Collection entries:
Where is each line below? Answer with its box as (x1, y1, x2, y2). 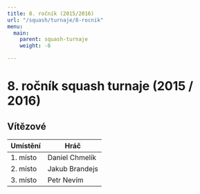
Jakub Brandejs (47, 164, 98, 173)
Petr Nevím (47, 175, 84, 184)
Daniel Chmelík (47, 153, 97, 162)
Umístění (10, 141, 42, 150)
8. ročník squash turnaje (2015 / (7, 78, 194, 94)
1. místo (10, 153, 37, 162)
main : (13, 29, 30, 37)
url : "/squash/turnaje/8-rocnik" (7, 17, 104, 24)
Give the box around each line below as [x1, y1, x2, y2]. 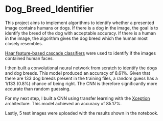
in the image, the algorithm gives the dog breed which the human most [5, 35, 148, 41]
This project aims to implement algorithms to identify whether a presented [5, 20, 155, 26]
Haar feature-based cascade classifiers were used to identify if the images [5, 50, 156, 56]
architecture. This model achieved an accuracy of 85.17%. [5, 100, 122, 106]
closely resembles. [5, 40, 43, 46]
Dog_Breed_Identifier [5, 3, 94, 15]
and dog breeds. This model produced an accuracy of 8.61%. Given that [5, 70, 150, 76]
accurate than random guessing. [5, 86, 71, 91]
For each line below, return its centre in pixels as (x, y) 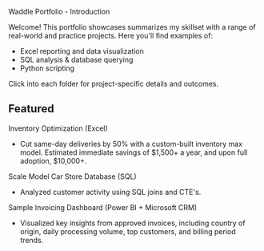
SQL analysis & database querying (76, 60)
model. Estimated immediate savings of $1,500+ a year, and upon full (134, 152)
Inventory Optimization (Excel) (58, 128)
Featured (31, 109)
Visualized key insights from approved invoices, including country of (132, 223)
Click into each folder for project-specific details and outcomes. (113, 84)
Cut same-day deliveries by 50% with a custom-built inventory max (131, 144)
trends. (32, 240)
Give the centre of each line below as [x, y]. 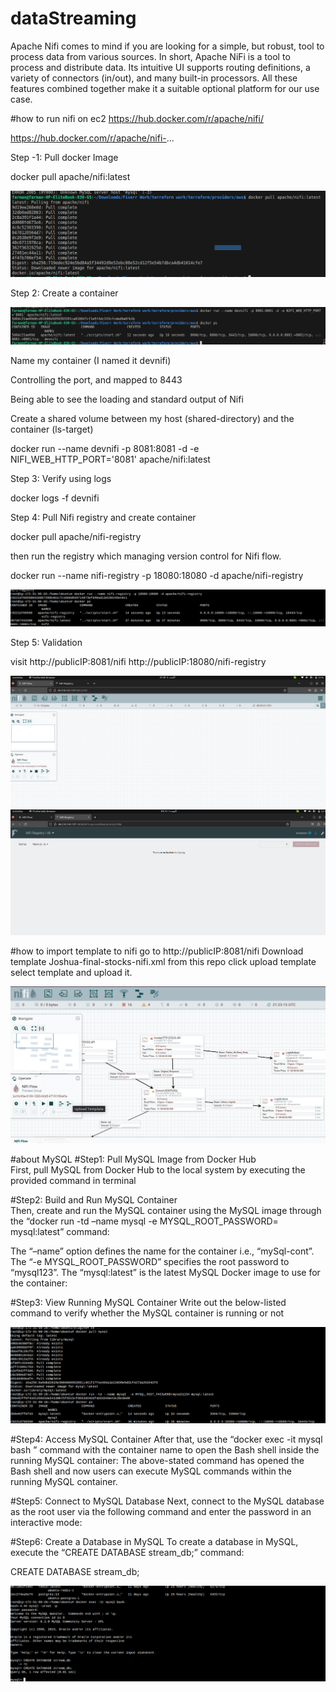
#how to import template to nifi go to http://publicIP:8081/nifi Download [157, 951]
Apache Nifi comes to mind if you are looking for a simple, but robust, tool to [167, 46]
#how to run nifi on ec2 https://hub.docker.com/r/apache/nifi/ [137, 118]
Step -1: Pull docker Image [64, 157]
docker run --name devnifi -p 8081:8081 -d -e [105, 448]
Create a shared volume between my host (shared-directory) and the [152, 418]
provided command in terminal [73, 1180]
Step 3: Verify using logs [61, 478]
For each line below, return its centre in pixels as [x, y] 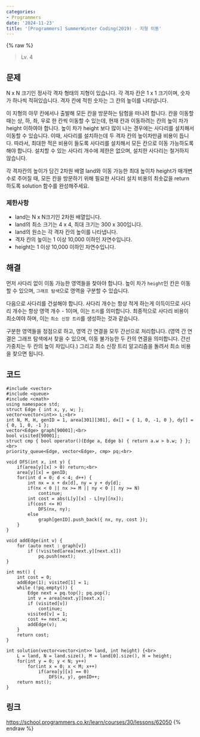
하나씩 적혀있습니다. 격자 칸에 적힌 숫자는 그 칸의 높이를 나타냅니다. [90, 101]
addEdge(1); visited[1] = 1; [53, 582]
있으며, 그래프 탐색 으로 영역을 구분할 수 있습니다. [74, 291]
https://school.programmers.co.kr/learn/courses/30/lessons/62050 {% [93, 722]
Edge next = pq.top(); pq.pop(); [69, 593]
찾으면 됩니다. [28, 354]
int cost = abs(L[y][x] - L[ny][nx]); [76, 499]
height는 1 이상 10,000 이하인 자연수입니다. [65, 247]

▶ **EXERCISE PROMPT**: Write out every line from the data above that includes "turnaje".

▶ **ANSWER BOX**:
8. ročník squash turnaje (2015 / (7, 78, 194, 94)
url : "/squash/turnaje/8-rocnik" (7, 17, 104, 24)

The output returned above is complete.